Palm Vein / Face Combo Reader

A new reader terminal [link no longer available] claims it is the "only true PACS terminal using Palm Vein Recognition" and accommodates up to four different credential types, more than the two or three credentials supported by typical multi-modal readers. Just how many credential types are needed in one reader? In this note, we examine IdentyTech's Sapphire reader, its ideal application, and compare it to similar products.

Sapphire Overview

IDT Sapphire [link no longer available] supports any combination of the following credential types:

• Face Recognition
• Palm Vein, both Left and Right hands
• PIN, or Key Combination
• Token or Card Credentials

The unit is available in two models: a single door/single terminal 'standalone' model, and a multidoor 'system' model. Cosmetically, both units are identical - the difference is only software and number of I/O ports. The cast aluminum, IP65 housing is equipped with a touchscreen display/keypad, an onboard camera, the primary palm reader, and a configurable card credential reader. The wallmount unit is rather large, measuring roughly 7"x9"x2", shown in the image below:

Other technical attributes include:

• Video Integration: The onboard 5MP is for Face Recognition, not surveillance support. However, Sapphire includes a BNC Input for a CCTV camera
• Intercom Function: Built-in Microphone and Speaker for video intercom functions
• Plentiful I/O: The 2 inputs / 4 output relays port allow for incorporation of locks, door position sensors, and other serial devices.
• Flexible Card Readers: Supported credential types for Sapphire include HID Prox, iClass, MiFare, and Legic formats.

Palm Reading

IDT's palm reading is different because the credential is based on 'palm vein' patterns, not contact 'palm prints'. The unit takes and compares subdermal images of a hand's veins, rather than scanning an image of the outside skin layer and comparing prints. Not only is 'vein reading' more secure because it is more difficult to 'spoof', it is less susceptible to errors caused by changes in skin condition (friction wear/aging) and cleanliness.

The contact-print credentialing found in other readers can also be a problem in some elements of the population, especially the elderly, whose subdermal collagen levels decrease over time and can 'fade' a print or cause it to be so faint that it cannot be scanned properly. Palm veins are not greatly susceptible to aging, and are consistently readable over a lifetime.

Reading palm prints also has advantages over facial recognition. While the IDT Sapphire also supports facial recognition, this is still subject to difficult lighting conditions, shifts in posture and detail-obscuring accessories like glasses, scarves, and hats. Palm vein reading can be accomplished quickly - in seconds - without the risk face recognition faces.

Pricing

Sapphire is available in two models: an $1900 MSRP "Standalone" option for single door operation, and a $2300 MSRP for the "Multidoor" model with additional I/Os for controlling more connected devices.

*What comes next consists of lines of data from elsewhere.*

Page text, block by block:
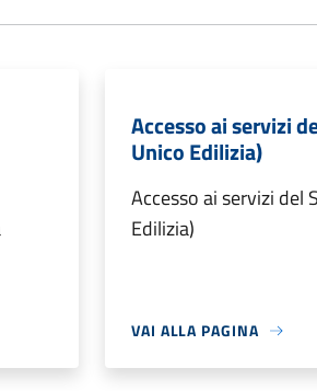
Accesso ai servizi
Unico Edilizia)
Accesso ai servizi del
Edilizia)
VAI ALLA PAGINA

IDT's traditional market has been Europe and Israel, and distribution is not currently available in the USA. While pricing has been announced, the manufacturer states final prices are subject to change for the US market, after the company finalizes details on the distribution channel.

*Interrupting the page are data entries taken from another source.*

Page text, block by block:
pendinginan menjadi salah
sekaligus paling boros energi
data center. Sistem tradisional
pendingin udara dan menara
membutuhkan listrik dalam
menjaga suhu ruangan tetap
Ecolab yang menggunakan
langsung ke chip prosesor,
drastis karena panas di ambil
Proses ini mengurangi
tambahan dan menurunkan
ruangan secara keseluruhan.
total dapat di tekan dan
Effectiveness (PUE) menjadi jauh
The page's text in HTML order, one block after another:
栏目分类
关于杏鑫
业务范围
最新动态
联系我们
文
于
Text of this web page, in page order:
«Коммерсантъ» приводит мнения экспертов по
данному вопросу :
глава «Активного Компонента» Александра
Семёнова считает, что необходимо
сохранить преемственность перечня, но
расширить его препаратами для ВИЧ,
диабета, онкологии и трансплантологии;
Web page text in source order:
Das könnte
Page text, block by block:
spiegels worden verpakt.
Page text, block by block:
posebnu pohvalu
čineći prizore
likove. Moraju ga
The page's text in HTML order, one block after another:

Integration with OnSSI Ocularis

Unlike other biometric readers, IDT's unit management platform writes VMS function into its software, not the other way around. IdentyTech has written Ocularis' Recorder/Live viewing interface into its management application for ease in cross referencing access control events with video surveillance network. The screenshot below shows how the integration appears within the software:

Four Factor Credentialing?

In most US Access Control applications, two factors (e.g. - PIN/Card, PIN/Biometric, or Card/Biometric) is sufficient. Furthermore, guidance standards like FIPS201 have just now begun addressing specifics of standard biometric credentials, so a hardware reader that has the potential to incorporate up to four different credentials has expansion potential.

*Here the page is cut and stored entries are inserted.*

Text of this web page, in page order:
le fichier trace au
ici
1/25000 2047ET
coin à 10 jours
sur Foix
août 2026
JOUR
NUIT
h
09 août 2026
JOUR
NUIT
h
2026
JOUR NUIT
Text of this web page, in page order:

While IDT acknowledges that using all four factors may be overkill for many, their product allows a choice of which ones to use, according to recommendations found in the OMB M-0404/NIST SP800-63 'E-Authentication Guidance' [link no longer available] document. According to that source, "High Security" classification incorporate at least three credentials: presenting “something you know” (e.g. - password / pin code) to “Something you are” (e.g. - biometrics) along with “something you have” (e.g. - a smart card or token). With Sapphire, users have flexibility in which three they are able to use.

High Security & Government Applications

Given the multiple factors Sapphire supports and its higher price, the market it appeals to most are institutional and high security installations. The single door unit reader costs as much as three or four 'traditional' panel based reader/controller combos. However, Sapphire accommodates more stringent credentialing than 'traditional' readers with cards or codes. Since these areas have higher risk, the extra expense of the unit may be justified.

Additionally, the 'all-in-one' design allows Sapphire to take on the roles of several different devices - even functioning as a stand-alone access controller if required. Consolidating multiple readers and controllers in a single unit can be thousands less than connecting a lone door with multiple separate credential readers to a distant central controller.

Because of the cost, Sapphire is not likely a mainstream choice for most doors, but stands to offer great value for far-flung, and high security and government applications.